Expert routing stall. When experts are offloaded to system RAM, a routing decision that hits a RAM-resident expert adds 50-200ms latency. At low batch sizes this creates visible stutter in generation. Keep as many experts in VRAM as possible. 2. Chinese-language bias. Hunyuan-Large is Tencent's model — training data is Chinese-heavy. English quality is competitive but may show Chinese-culture bias in nuanced prompts. 3. AWQ on MoE. AWQ-INT4 quantization on MoE architectures can produce worse degradation on expert-routing stability versus dense models.

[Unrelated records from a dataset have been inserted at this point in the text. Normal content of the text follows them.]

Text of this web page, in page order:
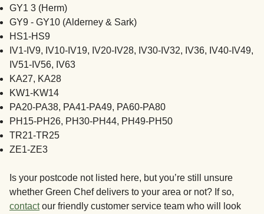
GY1 3 (Herm)
GY9 - GY10 (Alderney & Sark)
HS1-HS9
IV1-IV9, IV10-IV19, IV20-IV28, IV30-IV32, IV36, IV40-IV49,
IV51-IV56, IV63
KA27, KA28
KW1-KW14
PA20-PA38, PA41-PA49, PA60-PA80
PH15-PH26, PH30-PH44, PH49-PH50
TR21-TR25
ZE1-ZE3
Is your postcode not listed here, but you’re still unsure
whether Green Chef delivers to your area or not? If so,
contactour friendly customer service team who will look
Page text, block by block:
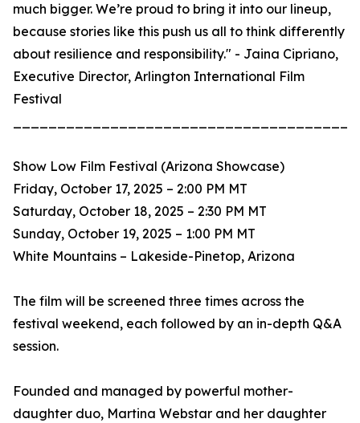
much bigger. We’re proud to bring it into our lineup,
because stories like this push us all to think differently
about resilience and responsibility." - Jaina Cipriano,
Executive Director, Arlington International Film
Festival
Show Low Film Festival (Arizona Showcase)
Friday, October 17, 2025 – 2:00 PM MT
Saturday, October 18, 2025 – 2:30 PM MT
Sunday, October 19, 2025 – 1:00 PM MT
White Mountains – Lakeside-Pinetop, Arizona
The film will be screened three times across the
festival weekend, each followed by an in-depth Q&A
session.
Founded and managed by powerful mother-
daughter duo, Martina Webstar and her daughter
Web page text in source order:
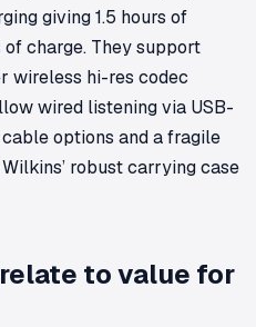
giving 1.5 hours of
charge. They support
wireless hi-res codec
wired listening via USB-
options and a fragile
robust carrying case
to value for
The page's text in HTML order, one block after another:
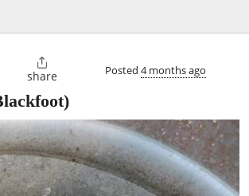

share Posted 4 months ago
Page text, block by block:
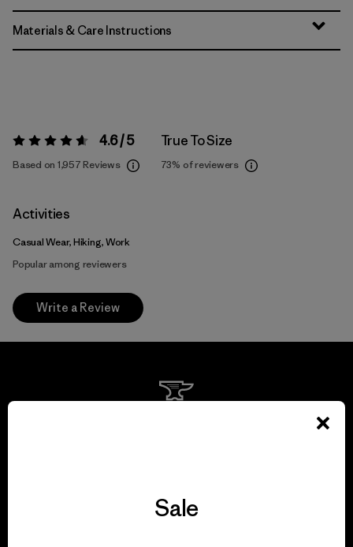
Materials & Care Instructions
Rating: 4.6 / 5 4.6 / 5
Based on 1,957 Reviews
True To Size
73% of reviewers
Activities
Casual Wear, Hiking, Work
Popular among reviewers
Write a Review
View Ironclad Guarantee
Sale
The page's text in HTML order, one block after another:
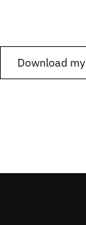
Download
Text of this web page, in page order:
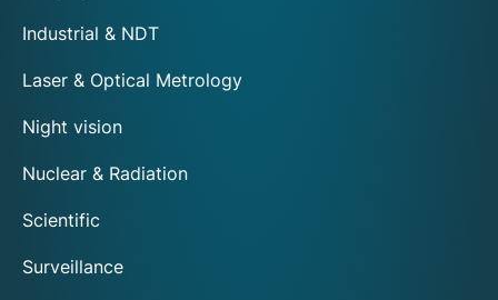
Industrial & NDT
Laser & Optical Metrology
Night vision
Nuclear & Radiation
Scientific
Surveillance
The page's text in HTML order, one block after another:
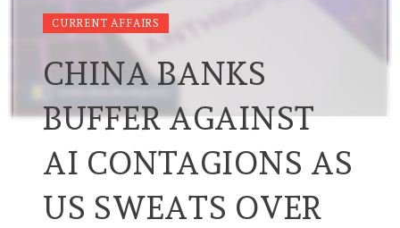
CURRENT AFFAIRS
CHINA BANKS
BUFFER AGAINST
AI CONTAGIONS AS
US SWEATS OVER
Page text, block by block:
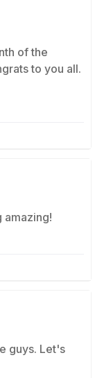
of the
to you all.
amazing!
guys. Let's
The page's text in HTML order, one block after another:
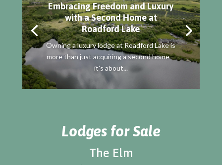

Test routing correctness at Q4 before deploying. 4. Tensor-split imbalance. llama.cpp row-split across mismatched GPUs (e.g., A6000 + RTX 3090) causes the faster GPU to idle waiting for the slower GPU. Use identical GPU pairs.

Runtime recommendation

llama.cpp with -ngl 999 and expert offload tuning for single-node. vLLM for multi-user serving with tensor-parallel=2 on A100. SGLang if vLLM MoE routing is unstable. Avoid Ollama — MoE expert offload isn't exposed in Ollama's config surface and default settings may cause OOM.

Common beginner mistakes

Mistake: Assuming "52B active" means it fits in 32 GB VRAM. Fix: All 389B experts must be accessible (disk/RAM/VRAM). The 52B is what's computed per token, not what's stored. Minimum ~180 GB storage for Q4. Mistake: Expecting consistent generation speed. Fix: Expert routing means some tokens route to VRAM-resident experts (fast) and some to RAM-resident experts (50-200ms stall). Speed varies per token. Mistake: Using Q8 for the full MoE. Fix: Q8 for 389B is ~350 GB — requires 4-8× A100. Start at Q4_K_M. Mistake: Ignoring license restrictions. Fix: Tencent's license for Hunyuan-Large may restrict commercial use. Verify on huggingface.co/tencent/Hunyuan-Large before production deployment.